O banco central vem reduzindo o balanço patrimonial desde 2022 por meio de um processo conhecido como "aperto quantitativo" (QT), que consiste em deixar de reinvestir os trilhões de dólares de ativos comprados durante a pandemia para sustentar a economia.
Em março, o Fed concordou em reduzir de US$ 25 bilhões (21,53 bilhões de euros) para US$ 5 bilhões (4,306 bilhões de euros) o reinvestimento do principal da dívida de títulos do Tesouro a vencer. Entretanto, manteve as securitizações de hipotecas em US$ 35 bilhões (30,143 bilhões de euros).
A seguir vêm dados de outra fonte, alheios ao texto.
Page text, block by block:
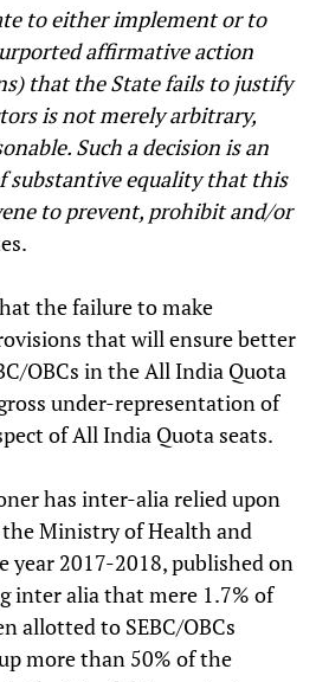
to either implement or to
affirmative action
that the State fails to justify
is not merely arbitrary,
Such a decision is an
substantive equality that this
to prevent, prohibit and/or
the failure to make
that will ensure better
OBCs in the All India Quota
under-representation of
of All India Quota seats.
has inter-alia relied upon
Ministry of Health and
year 2017-2018, published on
inter alia that mere 1.7% of
allotted to SEBC/OBCs
more than 50% of the
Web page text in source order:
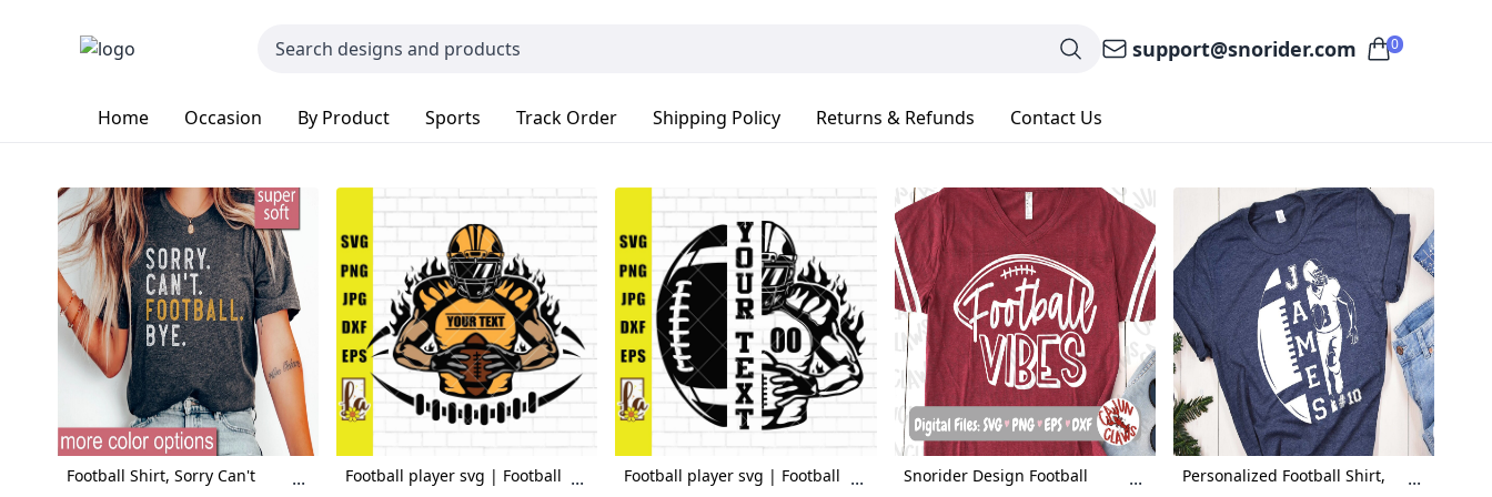
support@snorider.com 0
Home Occasion By Product Sports Track Order Shipping Policy Returns & Refunds Contact Us
Football Shirt, Sorry Can't
...
Football player svg | Football ...
Football player svg | Football ...
Snorider Design Football
...
Personalized Football Shirt,
...
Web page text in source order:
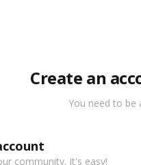
Create an
You need to
community. It's easy!
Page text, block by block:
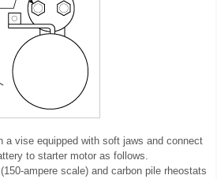
a vise equipped with soft jaws and connect
to starter motor as follows.
ampere scale) and carbon pile rheostats
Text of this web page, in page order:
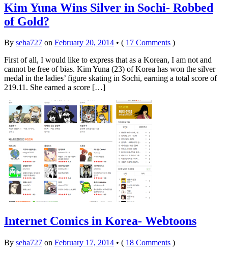
Kim Yuna Wins Silver in Sochi- Robbed
of Gold?
By seha727 on February 20, 2014 • ( 17 Comments )
First of all, I would like to express that as a Korean, I am not and
cannot be free of bias. Kim Yuna (23) of Korea has won the silver
medal in the ladies’ figure skating in Sochi, earning a total score of
219.11. She earned a score […]
Internet Comics in Korea- Webtoons
By seha727 on February 17, 2014 • ( 18 Comments )
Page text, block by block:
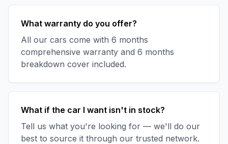
What warranty do you offer?
All our cars come with 6 months
comprehensive warranty and 6 months
breakdown cover included.
What if the car I want isn't in stock?
Tell us what you're looking for — we'll do our
best to source it through our trusted network.
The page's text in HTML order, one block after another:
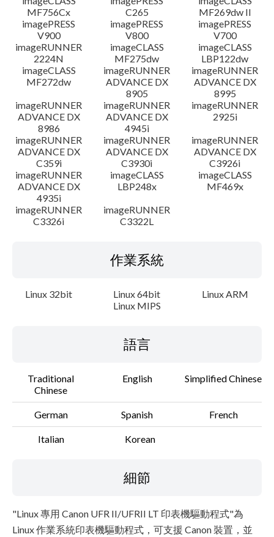
MF756Cx
C265
MF269dw II
imagePRESS
V900
imagePRESS
V800
imagePRESS
V700
imageRUNNER
2224N
imageCLASS
MF275dw
imageCLASS
LBP122dw
imageCLASS
MF272dw
imageRUNNER
ADVANCE DX
8905
imageRUNNER
ADVANCE DX
8995
imageRUNNER
ADVANCE DX
8986
imageRUNNER
ADVANCE DX
4945i
imageRUNNER
2925i
imageRUNNER
ADVANCE DX
C359i
imageRUNNER
ADVANCE DX
C3930i
imageRUNNER
ADVANCE DX
C3926i
imageRUNNER
ADVANCE DX
4935i
imageCLASS
LBP248x
imageCLASS
MF469x
imageRUNNER
C3326i
imageRUNNER
C3322L
作業系統
Linux 32bit Linux 64bit
Linux ARM
Linux MIPS
語言
Traditional
Chinese
English Simplified Chinese
German Spanish French
Italian Korean
細節
"Linux 專用 Canon UFR II/UFRII LT 印表機驅動程式"為
Linux 作業系統印表機驅動程式，可支援 Canon 裝置，並
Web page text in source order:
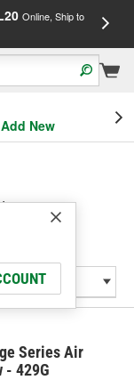
Online, Ship to
New
Off Tools
Series Air
- 429G
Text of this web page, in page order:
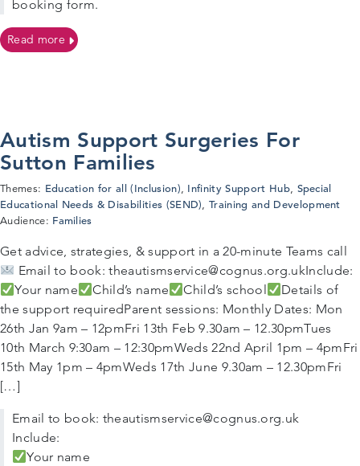
booking form.
Read moreon 26/03/2026 – Post Diagnosis Autism Workshop for
Autism Support Surgeries For
Sutton Families
Themes: Education for all (Inclusion), Infinity Support Hub, Special
Educational Needs & Disabilities (SEND),Training and Development
Audience: Families
Get advice, strategies, & support in a 20-minute Teams call
Email to book: theautismservice@cognus.org.ukInclude:
Your name
Child’s name Child’s school
Details of
the support requiredParent sessions: Monthly Dates: Mon
26th Jan 9am – 12pmFri 13th Feb 9.30am – 12.30pmTues
10th March 9:30am – 12:30pmWeds 22nd April 1pm – 4pmFri
15th May 1pm – 4pmWeds 17th June 9.30am – 12.30pmFri
[…]
Email to book: theautismservice@cognus.org.uk
Include:
Your name
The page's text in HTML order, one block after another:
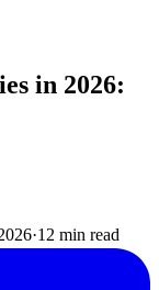
in 2026:
·12 min read
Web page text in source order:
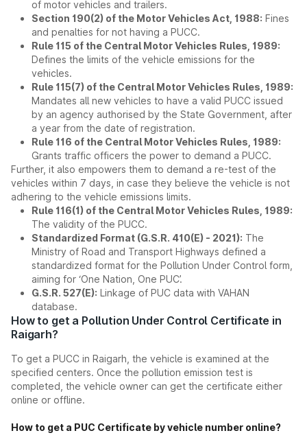
of motor vehicles and trailers.
Section 190(2) of the Motor Vehicles Act, 1988: Fines
and penalties for not having a PUCC.
Rule 115 of the Central Motor Vehicles Rules, 1989:
Defines the limits of the vehicle emissions for the
vehicles.
Rule 115(7) of the Central Motor Vehicles Rules, 1989:
Mandates all new vehicles to have a valid PUCC issued
by an agency authorised by the State Government, after
a year from the date of registration.
Rule 116 of the Central Motor Vehicles Rules, 1989:
Grants traffic officers the power to demand a PUCC.
Further, it also empowers them to demand a re-test of the
vehicles within 7 days, in case they believe the vehicle is not
adhering to the vehicle emissions limits.
Rule 116(1) of the Central Motor Vehicles Rules, 1989:
The validity of the PUCC.
Standardized Format (G.S.R. 410(E) - 2021): The
Ministry of Road and Transport Highways defined a
standardized format for the Pollution Under Control form,
aiming for ‘One Nation, One PUC’.
G.S.R. 527(E): Linkage of PUC data with VAHAN
database.
How to get a Pollution Under Control Certificate in
Raigarh?
To get a PUCC in Raigarh, the vehicle is examined at the
specified centers. Once the pollution emission test is
completed, the vehicle owner can get the certificate either
online or offline.
How to get a PUC Certificate by vehicle number online?
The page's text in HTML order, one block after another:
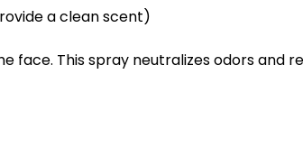
a clean scent)
face. This spray neutralizes odors and
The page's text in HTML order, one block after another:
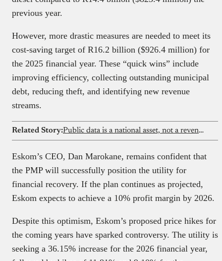
previous year.
However, more drastic measures are needed to meet its
cost-saving target of R16.2 billion ($926.4 million) for
the 2025 financial year. These “quick wins” include
improving efficiency, collecting outstanding municipal
debt, reducing theft, and identifying new revenue
streams.
Related Story: Public data is a national asset, not a revenue shortcut
Eskom’s CEO, Dan Marokane, remains confident that
the PMP will successfully position the utility for
financial recovery. If the plan continues as projected,
Eskom expects to achieve a 10% profit margin by 2026.
Despite this optimism, Eskom’s proposed price hikes for
the coming years have sparked controversy. The utility is
seeking a 36.15% increase for the 2026 financial year,
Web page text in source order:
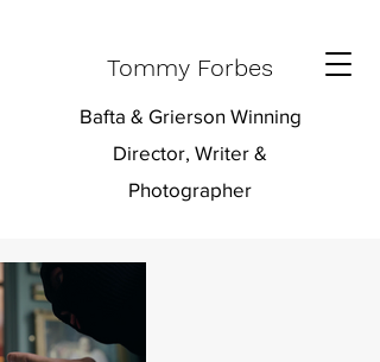
Tommy Forbes
Bafta & Grierson Winning
Director, Writer &
Photographer
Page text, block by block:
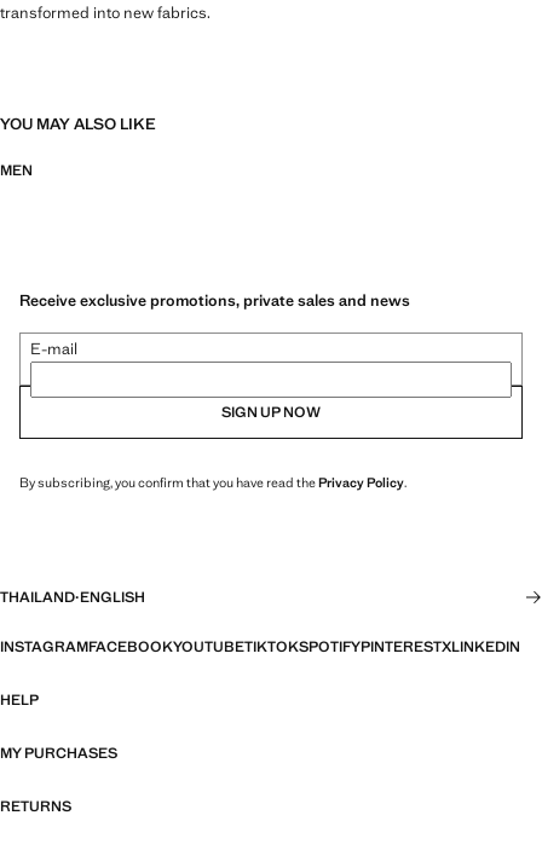
transformed into new fabrics.
YOU MAY ALSO LIKE
MEN
Receive exclusive promotions, private sales and news
E-mail
SIGN UP NOW
By subscribing, you confirm that you have read thePrivacy Policy.
THAILAND·ENGLISH
INSTAGRAMFACEBOOKYOUTUBETIKTOKSPOTIFYPINTERESTXLINKEDIN
HELP
MY PURCHASES
RETURNS
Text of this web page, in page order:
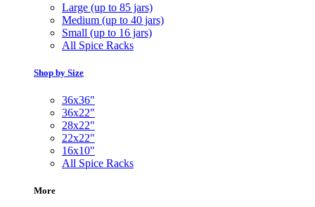
Large (up to 85 jars)
Medium (up to 40 jars)
Small (up to 16 jars)
All Spice Racks
Shop by Size
36x36"
36x22"
28x22"
22x22"
16x10"
All Spice Racks
More
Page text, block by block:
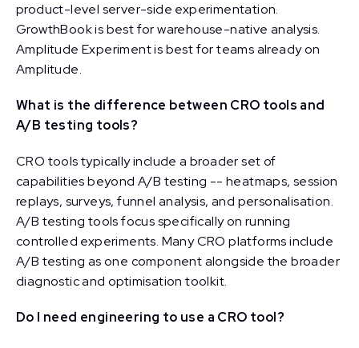
product-level server-side experimentation.
GrowthBook is best for warehouse-native analysis.
Amplitude Experiment is best for teams already on
Amplitude.
What is the difference between CRO tools and
A/B testing tools?
CRO tools typically include a broader set of
capabilities beyond A/B testing -- heatmaps, session
replays, surveys, funnel analysis, and personalisation.
A/B testing tools focus specifically on running
controlled experiments. Many CRO platforms include
A/B testing as one component alongside the broader
diagnostic and optimisation toolkit.
Do I need engineering to use a CRO tool?

Powell também defendeu a capacidade contínua do Fed de pagar juros sobre os fundos que os bancos comerciais depositam na instituição que ele preside. Se ele se retirasse, como pretendia uma recente moção votada no Senado, mas que não foi aprovada, o Fed teria dificuldades para conduzir a política monetária.
"Se nossa capacidade de pagar juros sobre reservas e outros passivos fosse eliminada, o Fed perderia o controle sobre as taxas de juros. [...] O ponto principal é que nosso regime de reservas extensas provou ser muito eficaz na implementação da política monetária e no apoio à estabilidade econômica e financeira", explicou ele durante seu discurso.
Powell também reconheceu que os riscos negativos que pesam sobre o mercado de trabalho "parecem ter aumentado", mesmo apesar da falta de dados devido à paralisação estatística causada pela paralisação do governo. Na verdade, o "guardião do dólar" lembrou que o Fed tem uma "rede de contatos em nível nacional", bem como análises de pesquisadores privados, para monitorar a saúde macroeconômica dos EUA.